Content starts
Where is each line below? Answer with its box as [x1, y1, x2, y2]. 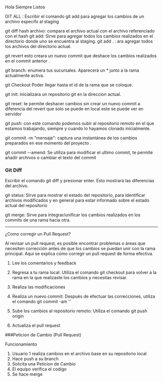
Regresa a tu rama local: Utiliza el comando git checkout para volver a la [12, 270, 157, 275]
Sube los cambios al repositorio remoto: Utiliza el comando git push [12, 308, 147, 314]
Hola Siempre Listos [5, 4, 45, 10]
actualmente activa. [5, 73, 45, 78]
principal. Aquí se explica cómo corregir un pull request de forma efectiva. [5, 251, 154, 256]
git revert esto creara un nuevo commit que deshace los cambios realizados [5, 53, 157, 59]
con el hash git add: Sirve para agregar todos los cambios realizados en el [5, 33, 153, 39]
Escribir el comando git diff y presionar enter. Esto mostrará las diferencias [5, 178, 154, 184]
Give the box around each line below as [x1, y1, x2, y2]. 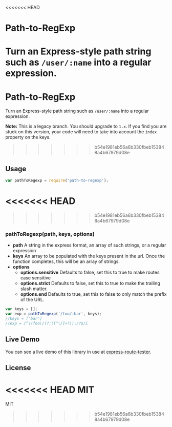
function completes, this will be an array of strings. [12, 258, 120, 265]
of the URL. [20, 297, 45, 303]
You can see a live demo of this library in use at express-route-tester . [5, 349, 152, 355]
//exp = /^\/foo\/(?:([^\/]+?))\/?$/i [5, 320, 88, 326]
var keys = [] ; [5, 307, 38, 312]
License [5, 363, 31, 372]
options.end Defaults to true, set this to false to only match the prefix [20, 291, 167, 297]
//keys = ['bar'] [5, 316, 42, 321]
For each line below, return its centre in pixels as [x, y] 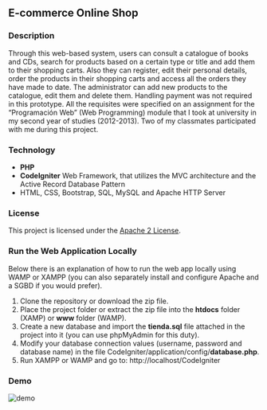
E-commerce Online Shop [73, 13]
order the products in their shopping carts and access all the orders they [128, 78]
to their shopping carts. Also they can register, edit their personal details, [128, 70]
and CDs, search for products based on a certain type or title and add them [132, 61]
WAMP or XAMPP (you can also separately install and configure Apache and [133, 277]
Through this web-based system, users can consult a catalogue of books [128, 53]
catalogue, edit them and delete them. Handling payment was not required [130, 96]
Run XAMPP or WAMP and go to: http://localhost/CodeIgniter [120, 360]
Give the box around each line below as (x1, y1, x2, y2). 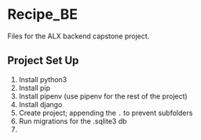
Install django (18, 99, 63, 109)
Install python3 (18, 74, 68, 84)
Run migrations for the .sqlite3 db (18, 116, 127, 126)
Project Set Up (7, 54, 79, 67)
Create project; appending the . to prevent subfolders (18, 108, 193, 117)
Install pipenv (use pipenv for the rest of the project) (18, 92, 188, 101)
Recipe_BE (7, 5, 78, 23)
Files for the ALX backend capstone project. (7, 31, 150, 41)
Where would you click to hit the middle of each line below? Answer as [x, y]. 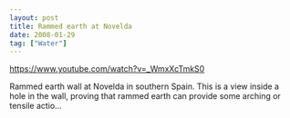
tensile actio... [36, 106]
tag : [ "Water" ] [38, 43]
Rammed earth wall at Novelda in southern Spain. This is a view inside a [145, 86]
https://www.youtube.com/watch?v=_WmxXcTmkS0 [107, 69]
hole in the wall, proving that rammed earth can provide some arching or [145, 96]
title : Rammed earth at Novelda [71, 26]
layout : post [34, 18]
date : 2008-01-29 [42, 34]
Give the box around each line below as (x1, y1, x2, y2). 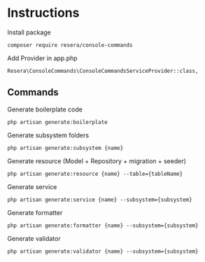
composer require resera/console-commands (7, 41, 133, 48)
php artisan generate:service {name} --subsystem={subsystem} (7, 196, 192, 203)
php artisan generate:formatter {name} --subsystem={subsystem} (7, 222, 199, 229)
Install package (7, 28, 51, 36)
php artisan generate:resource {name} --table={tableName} (7, 170, 183, 177)
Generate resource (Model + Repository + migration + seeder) (7, 156, 187, 165)
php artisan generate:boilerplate (7, 118, 108, 125)
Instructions (7, 5, 80, 21)
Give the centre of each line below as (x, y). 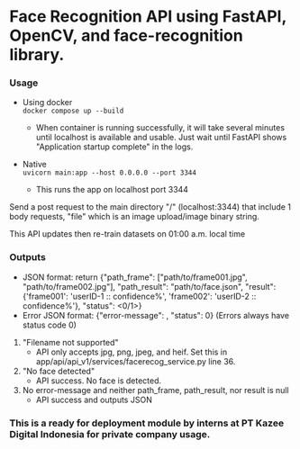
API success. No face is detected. (99, 381)
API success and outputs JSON (94, 400)
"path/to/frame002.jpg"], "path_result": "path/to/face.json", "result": (149, 286)
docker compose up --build (73, 111)
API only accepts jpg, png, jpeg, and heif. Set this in (132, 352)
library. (37, 55)
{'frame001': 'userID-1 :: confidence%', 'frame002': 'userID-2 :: (139, 296)
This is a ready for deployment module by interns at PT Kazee (147, 423)
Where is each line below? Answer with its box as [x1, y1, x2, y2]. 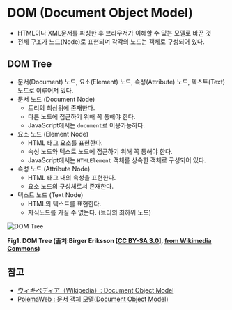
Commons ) [7, 244, 40, 252]
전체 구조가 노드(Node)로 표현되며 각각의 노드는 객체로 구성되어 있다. [17, 37, 205, 46]
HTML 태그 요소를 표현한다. [27, 138, 103, 147]
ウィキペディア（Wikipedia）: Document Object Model [17, 286, 174, 294]
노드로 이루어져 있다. [17, 86, 74, 95]
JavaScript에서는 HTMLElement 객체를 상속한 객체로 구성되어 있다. [27, 155, 207, 164]
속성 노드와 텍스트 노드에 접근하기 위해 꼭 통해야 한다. [27, 147, 173, 155]
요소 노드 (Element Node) [17, 130, 89, 138]
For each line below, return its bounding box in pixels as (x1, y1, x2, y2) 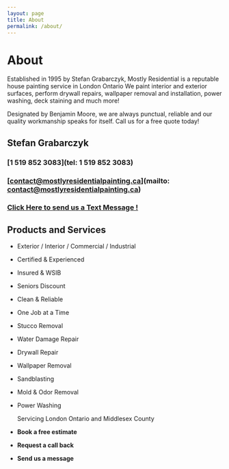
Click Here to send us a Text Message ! (7, 203, 139, 212)
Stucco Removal (16, 322, 64, 330)
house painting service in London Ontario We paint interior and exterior (7, 82, 207, 90)
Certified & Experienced (16, 255, 85, 264)
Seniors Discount (16, 282, 66, 290)
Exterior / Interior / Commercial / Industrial (16, 242, 136, 251)
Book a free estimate (16, 428, 77, 436)
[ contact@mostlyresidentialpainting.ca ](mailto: (7, 176, 170, 186)
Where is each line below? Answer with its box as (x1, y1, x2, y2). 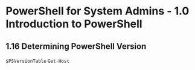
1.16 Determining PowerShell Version (5, 41, 147, 51)
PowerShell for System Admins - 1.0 (5, 4, 190, 18)
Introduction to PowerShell (5, 17, 142, 31)
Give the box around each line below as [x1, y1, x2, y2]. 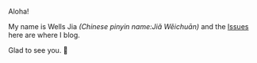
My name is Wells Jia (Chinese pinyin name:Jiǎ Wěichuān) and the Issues [8, 22, 249, 31]
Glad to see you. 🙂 [8, 46, 69, 54]
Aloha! [8, 7, 29, 16]
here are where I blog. [8, 31, 81, 39]
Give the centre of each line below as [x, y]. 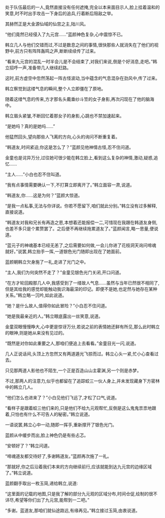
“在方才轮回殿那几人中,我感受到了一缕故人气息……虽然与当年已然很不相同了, [82, 283]
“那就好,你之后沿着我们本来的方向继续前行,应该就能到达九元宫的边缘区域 [79, 467]
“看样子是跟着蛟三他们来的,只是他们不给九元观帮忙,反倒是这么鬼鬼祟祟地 [79, 408]
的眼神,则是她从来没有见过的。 [36, 333]
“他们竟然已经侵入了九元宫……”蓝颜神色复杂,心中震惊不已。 [65, 34]
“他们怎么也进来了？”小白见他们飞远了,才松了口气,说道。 [62, 398]
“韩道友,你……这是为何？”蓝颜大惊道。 [44, 195]
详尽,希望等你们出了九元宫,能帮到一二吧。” [47, 500]
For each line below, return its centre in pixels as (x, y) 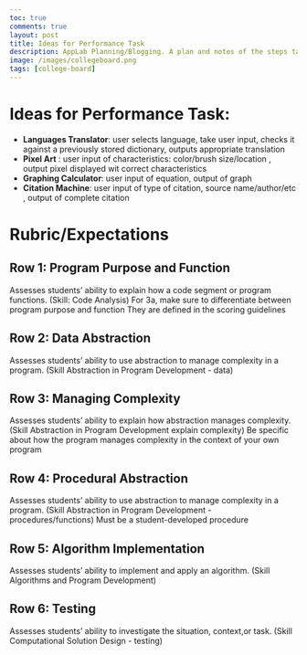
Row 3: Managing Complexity (95, 399)
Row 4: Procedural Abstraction (99, 478)
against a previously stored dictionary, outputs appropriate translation (154, 149)
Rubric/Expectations (89, 235)
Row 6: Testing (53, 609)
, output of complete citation (76, 197)
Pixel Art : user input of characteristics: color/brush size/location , (147, 158)
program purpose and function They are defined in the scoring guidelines (148, 309)
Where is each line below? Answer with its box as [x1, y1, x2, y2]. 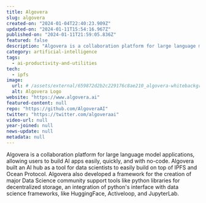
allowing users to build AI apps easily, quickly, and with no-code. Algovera [6, 157, 194, 164]
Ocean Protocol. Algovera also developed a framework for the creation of [6, 170, 192, 177]
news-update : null [6, 128, 53, 135]
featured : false [6, 37, 48, 43]
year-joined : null [6, 123, 53, 129]
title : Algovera [6, 9, 48, 15]
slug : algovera [6, 15, 45, 21]
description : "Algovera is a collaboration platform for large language [6, 43, 196, 50]
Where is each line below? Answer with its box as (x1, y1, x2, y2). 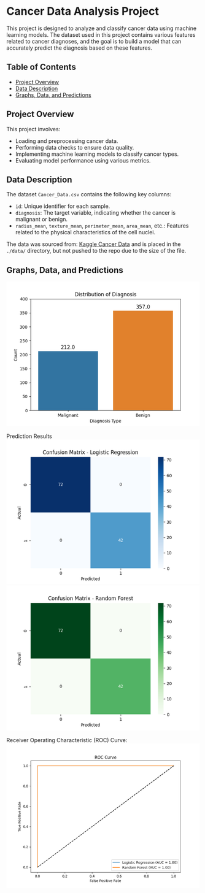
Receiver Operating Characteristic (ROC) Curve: (6, 737, 128, 744)
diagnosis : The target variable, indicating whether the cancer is (15, 209, 176, 217)
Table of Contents (6, 62, 77, 72)
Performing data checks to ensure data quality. (15, 144, 134, 151)
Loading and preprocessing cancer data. (15, 137, 118, 145)
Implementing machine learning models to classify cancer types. (15, 150, 179, 158)
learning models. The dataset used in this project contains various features (6, 31, 196, 38)
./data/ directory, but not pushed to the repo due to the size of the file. (6, 247, 187, 255)
Content ends
• [TASK TO COMPLETE]:
Full transcription without images: please go through the records and repeat them exactly.

• [ANSWER TO THE PROBLEM]:
Where is each line below? Answer with its box as [x1, y1, x2, y2]. 
Regresa a tu rama local: Utiliza el comando git checkout para volver a la [12, 270, 157, 275]
Sube los cambios al repositorio remoto: Utiliza el comando git push [12, 308, 147, 314]
Hola Siempre Listos [5, 4, 45, 10]
actualmente activa. [5, 73, 45, 78]
principal. Aquí se explica cómo corregir un pull request de forma efectiva. [5, 251, 154, 256]
git revert esto creara un nuevo commit que deshace los cambios realizados [5, 53, 157, 59]
con el hash git add: Sirve para agregar todos los cambios realizados en el [5, 33, 153, 39]
Escribir el comando git diff y presionar enter. Esto mostrará las diferencias [5, 178, 154, 184]
Give the box around each line below as [x1, y1, x2, y2]. 
function completes, this will be an array of strings. [12, 258, 120, 265]
of the URL. [20, 297, 45, 303]
You can see a live demo of this library in use at express-route-tester . [5, 349, 152, 355]
//exp = /^\/foo\/(?:([^\/]+?))\/?$/i [5, 320, 88, 326]
var keys = [] ; [5, 307, 38, 312]
License [5, 363, 31, 372]
options.end Defaults to true, set this to false to only match the prefix [20, 291, 167, 297]
//keys = ['bar'] [5, 316, 42, 321]
For each line below, return its centre in pixels as [x, y] 
E-commerce Online Shop [73, 13]
order the products in their shopping carts and access all the orders they [128, 78]
to their shopping carts. Also they can register, edit their personal details, [128, 70]
and CDs, search for products based on a certain type or title and add them [132, 61]
WAMP or XAMPP (you can also separately install and configure Apache and [133, 277]
Through this web-based system, users can consult a catalogue of books [128, 53]
catalogue, edit them and delete them. Handling payment was not required [130, 96]
Run XAMPP or WAMP and go to: http://localhost/CodeIgniter [120, 360]
Give the box around each line below as (x1, y1, x2, y2). 
Install django (18, 99, 63, 109)
Install python3 (18, 74, 68, 84)
Run migrations for the .sqlite3 db (18, 116, 127, 126)
Project Set Up (7, 54, 79, 67)
Create project; appending the . to prevent subfolders (18, 108, 193, 117)
Install pipenv (use pipenv for the rest of the project) (18, 92, 188, 101)
Recipe_BE (7, 5, 78, 23)
Files for the ALX backend capstone project. (7, 31, 150, 41)
Where would you click to hit the middle of each line below? Answer as [x, y]. 
tensile actio... [36, 106]
tag : [ "Water" ] [38, 43]
Rammed earth wall at Novelda in southern Spain. This is a view inside a [145, 86]
https://www.youtube.com/watch?v=_WmxXcTmkS0 [107, 69]
hole in the wall, proving that rammed earth can provide some arching or [145, 96]
title : Rammed earth at Novelda [71, 26]
layout : post [34, 18]
date : 2008-01-29 [42, 34]
Give the box around each line below as (x1, y1, x2, y2). 
composer require resera/console-commands (7, 41, 133, 48)
php artisan generate:service {name} --subsystem={subsystem} (7, 196, 192, 203)
php artisan generate:formatter {name} --subsystem={subsystem} (7, 222, 199, 229)
Install package (7, 28, 51, 36)
php artisan generate:resource {name} --table={tableName} (7, 170, 183, 177)
Generate resource (Model + Repository + migration + seeder) (7, 156, 187, 165)
php artisan generate:boilerplate (7, 118, 108, 125)
Instructions (7, 5, 80, 21)
Give the centre of each line below as (x, y). 
API success. No face is detected. (99, 381)
API success and outputs JSON (94, 400)
"path/to/frame002.jpg"], "path_result": "path/to/face.json", "result": (149, 286)
docker compose up --build (73, 111)
API only accepts jpg, png, jpeg, and heif. Set this in (132, 352)
library. (37, 55)
{'frame001': 'userID-1 :: confidence%', 'frame002': 'userID-2 :: (139, 296)
This is a ready for deployment module by interns at PT Kazee (147, 423)
Where is each line below? Answer with its box as [x1, y1, x2, y2]. 
Commons ) [7, 244, 40, 252]
전체 구조가 노드(Node)로 표현되며 각각의 노드는 객체로 구성되어 있다. [17, 37, 205, 46]
HTML 태그 요소를 표현한다. [27, 138, 103, 147]
ウィキペディア（Wikipedia）: Document Object Model [17, 286, 174, 294]
노드로 이루어져 있다. [17, 86, 74, 95]
JavaScript에서는 HTMLElement 객체를 상속한 객체로 구성되어 있다. [27, 155, 207, 164]
속성 노드와 텍스트 노드에 접근하기 위해 꼭 통해야 한다. [27, 147, 173, 155]
요소 노드 (Element Node) [17, 130, 89, 138]
For each line below, return its bounding box in pixels as (x1, y1, x2, y2) 
Click Here to send us a Text Message ! (7, 203, 139, 212)
Stucco Removal (16, 322, 64, 330)
house painting service in London Ontario We paint interior and exterior (7, 82, 207, 90)
Certified & Experienced (16, 255, 85, 264)
Seniors Discount (16, 282, 66, 290)
Exterior / Interior / Commercial / Industrial (16, 242, 136, 251)
Book a free estimate (16, 428, 77, 436)
[ contact@mostlyresidentialpainting.ca ](mailto: (7, 176, 170, 186)
Where is each line below? Answer with its box as (x1, y1, x2, y2). 
1.16 Determining PowerShell Version (5, 41, 147, 51)
PowerShell for System Admins - 1.0 (5, 4, 190, 18)
Introduction to PowerShell (5, 17, 142, 31)
Give the box around each line below as [x1, y1, x2, y2]. 
My name is Wells Jia (Chinese pinyin name:Jiǎ Wěichuān) and the Issues [8, 22, 249, 31]
Glad to see you. 🙂 [8, 46, 69, 54]
Aloha! [8, 7, 29, 16]
here are where I blog. [8, 31, 81, 39]
Give the centre of each line below as [x, y]. 
“在方才轮回殿那几人中,我感受到了一缕故人气息……虽然与当年已然很不相同了, [82, 283]
“那就好,你之后沿着我们本来的方向继续前行,应该就能到达九元宫的边缘区域 [79, 467]
“看样子是跟着蛟三他们来的,只是他们不给九元观帮忙,反倒是这么鬼鬼祟祟地 [79, 408]
的眼神,则是她从来没有见过的。 [36, 333]
“他们竟然已经侵入了九元宫……”蓝颜神色复杂,心中震惊不已。 [65, 34]
“他们怎么也进来了？”小白见他们飞远了,才松了口气,说道。 [62, 398]
“韩道友,你……这是为何？”蓝颜大惊道。 [44, 195]
详尽,希望等你们出了九元宫,能帮到一二吧。” [47, 500]
For each line below, return its centre in pixels as (x, y) 
Row 3: Managing Complexity (95, 399)
Row 4: Procedural Abstraction (99, 478)
against a previously stored dictionary, outputs appropriate translation (154, 149)
Rubric/Expectations (89, 235)
Row 6: Testing (53, 609)
, output of complete citation (76, 197)
Pixel Art : user input of characteristics: color/brush size/location , (147, 158)
program purpose and function They are defined in the scoring guidelines (148, 309)
Where is each line below? Answer with its box as [x1, y1, x2, y2]. 
allowing users to build AI apps easily, quickly, and with no-code. Algovera [6, 157, 194, 164]
Ocean Protocol. Algovera also developed a framework for the creation of [6, 170, 192, 177]
news-update : null [6, 128, 53, 135]
featured : false [6, 37, 48, 43]
year-joined : null [6, 123, 53, 129]
title : Algovera [6, 9, 48, 15]
slug : algovera [6, 15, 45, 21]
description : "Algovera is a collaboration platform for large language [6, 43, 196, 50]
Where is each line below? Answer with its box as (x1, y1, x2, y2). 
Receiver Operating Characteristic (ROC) Curve: (6, 737, 128, 744)
diagnosis : The target variable, indicating whether the cancer is (15, 209, 176, 217)
Table of Contents (6, 62, 77, 72)
Performing data checks to ensure data quality. (15, 144, 134, 151)
Loading and preprocessing cancer data. (15, 137, 118, 145)
Implementing machine learning models to classify cancer types. (15, 150, 179, 158)
learning models. The dataset used in this project contains various features (6, 31, 196, 38)
./data/ directory, but not pushed to the repo due to the size of the file. (6, 247, 187, 255)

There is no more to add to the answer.